● Records for the task:
......
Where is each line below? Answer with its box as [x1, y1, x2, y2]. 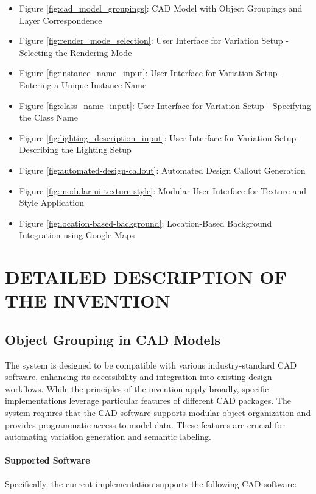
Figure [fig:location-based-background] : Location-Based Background [19, 216, 272, 229]
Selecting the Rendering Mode [19, 46, 132, 58]
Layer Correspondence [19, 13, 102, 26]
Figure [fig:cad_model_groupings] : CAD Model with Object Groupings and [19, 2, 303, 14]
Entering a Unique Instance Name [19, 78, 147, 91]
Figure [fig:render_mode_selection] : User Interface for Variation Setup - [19, 34, 289, 47]
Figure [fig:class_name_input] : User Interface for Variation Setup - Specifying [19, 99, 311, 111]
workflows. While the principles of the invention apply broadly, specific [5, 382, 269, 395]
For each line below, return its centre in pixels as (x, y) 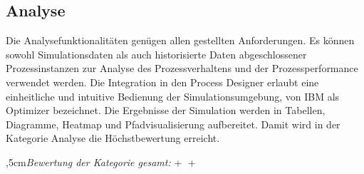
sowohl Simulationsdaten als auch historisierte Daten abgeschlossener (156, 54)
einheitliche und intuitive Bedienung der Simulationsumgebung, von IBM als (173, 96)
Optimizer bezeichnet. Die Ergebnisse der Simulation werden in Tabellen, (166, 110)
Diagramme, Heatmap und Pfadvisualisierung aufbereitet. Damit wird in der (173, 124)
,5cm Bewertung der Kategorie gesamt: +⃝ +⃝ (102, 162)
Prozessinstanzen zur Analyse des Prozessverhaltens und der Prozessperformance (182, 68)
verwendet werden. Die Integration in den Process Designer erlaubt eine (162, 82)
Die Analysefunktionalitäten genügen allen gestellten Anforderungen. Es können (180, 40)
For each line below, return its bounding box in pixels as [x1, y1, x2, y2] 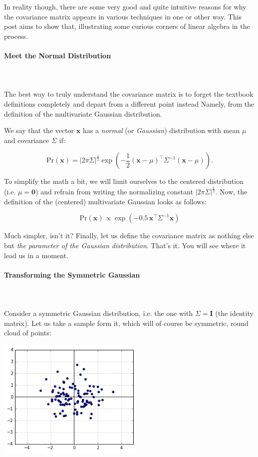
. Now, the [215, 186, 248, 197]
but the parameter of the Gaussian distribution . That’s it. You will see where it [4, 240, 246, 251]
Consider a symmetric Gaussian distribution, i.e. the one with [4, 308, 193, 318]
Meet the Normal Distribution [4, 50, 111, 60]
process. [4, 30, 28, 41]
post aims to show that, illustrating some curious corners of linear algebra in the [4, 21, 250, 31]
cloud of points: [4, 327, 51, 338]
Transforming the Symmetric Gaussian [4, 269, 140, 280]
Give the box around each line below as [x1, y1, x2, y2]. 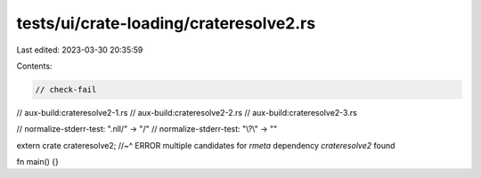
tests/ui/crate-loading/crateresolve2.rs [16, 13, 316, 33]
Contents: [16, 61, 53, 71]
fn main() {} [16, 157, 60, 167]
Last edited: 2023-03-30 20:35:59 [16, 44, 143, 55]
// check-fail [35, 85, 97, 94]
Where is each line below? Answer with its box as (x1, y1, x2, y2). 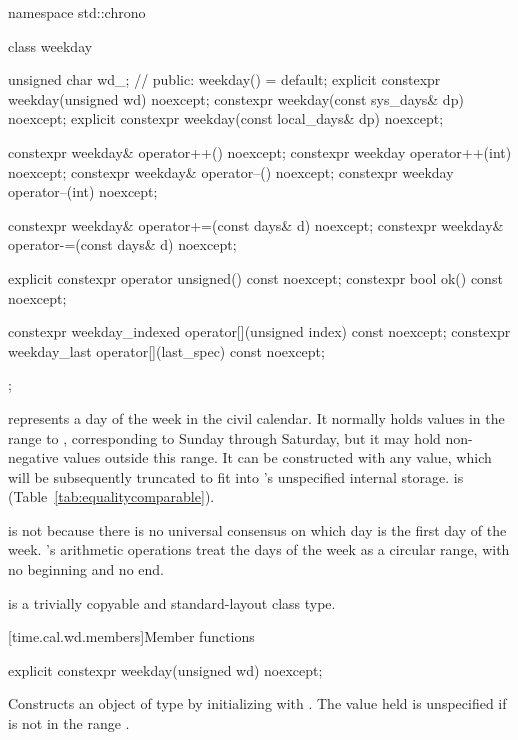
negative (8, 447, 59, 468)
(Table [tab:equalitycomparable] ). (8, 486, 215, 507)
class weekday (8, 35, 93, 56)
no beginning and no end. (8, 559, 164, 580)
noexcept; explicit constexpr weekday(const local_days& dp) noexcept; (8, 108, 444, 129)
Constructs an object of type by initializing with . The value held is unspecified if (8, 693, 507, 714)
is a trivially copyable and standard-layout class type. (8, 592, 336, 613)
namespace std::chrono (8, 2, 146, 22)
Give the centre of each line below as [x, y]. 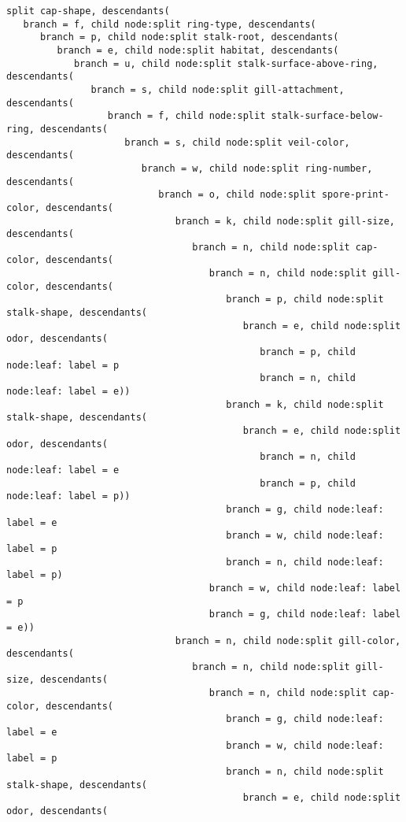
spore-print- [355, 195]
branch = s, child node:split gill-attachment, [218, 89]
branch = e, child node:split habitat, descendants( [198, 50]
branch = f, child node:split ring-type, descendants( [170, 24]
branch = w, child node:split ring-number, [257, 168]
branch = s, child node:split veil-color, [237, 142]
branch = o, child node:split [237, 195]
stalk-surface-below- [327, 116]
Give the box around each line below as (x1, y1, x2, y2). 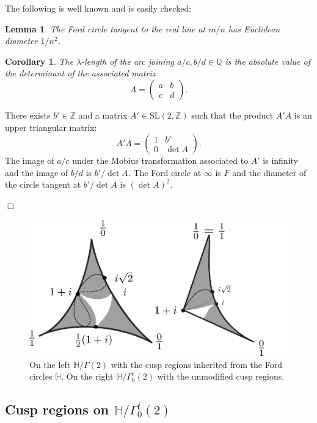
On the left (29, 358, 71, 370)
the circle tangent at (5, 178, 81, 191)
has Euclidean (228, 22, 280, 35)
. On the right (61, 370, 114, 383)
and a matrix (78, 108, 128, 121)
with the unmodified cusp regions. (157, 370, 285, 383)
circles (29, 370, 53, 383)
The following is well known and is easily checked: (5, 2, 192, 14)
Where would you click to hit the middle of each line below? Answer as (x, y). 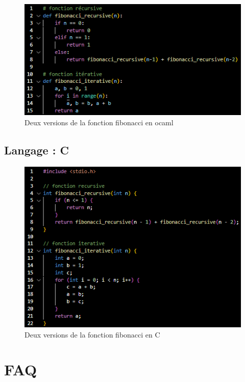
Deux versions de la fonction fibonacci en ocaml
......
● Exercise objective:
From the first line of the entries down to the line with "gesamt: +⃝ +⃝ (102, 162)", print each line exactly; omit any picture.

● Your solution:
Where is each line below? Answer with its box as [x1, y1, x2, y2]. 
Figure [fig:location-based-background] : Location-Based Background [19, 216, 272, 229]
Selecting the Rendering Mode [19, 46, 132, 58]
Layer Correspondence [19, 13, 102, 26]
Figure [fig:cad_model_groupings] : CAD Model with Object Groupings and [19, 2, 303, 14]
Entering a Unique Instance Name [19, 78, 147, 91]
Figure [fig:render_mode_selection] : User Interface for Variation Setup - [19, 34, 289, 47]
Figure [fig:class_name_input] : User Interface for Variation Setup - Specifying [19, 99, 311, 111]
workflows. While the principles of the invention apply broadly, specific [5, 382, 269, 395]
For each line below, return its centre in pixels as (x, y) 
sowohl Simulationsdaten als auch historisierte Daten abgeschlossener (156, 54)
einheitliche und intuitive Bedienung der Simulationsumgebung, von IBM als (173, 96)
Optimizer bezeichnet. Die Ergebnisse der Simulation werden in Tabellen, (166, 110)
Diagramme, Heatmap und Pfadvisualisierung aufbereitet. Damit wird in der (173, 124)
,5cm Bewertung der Kategorie gesamt: +⃝ +⃝ (102, 162)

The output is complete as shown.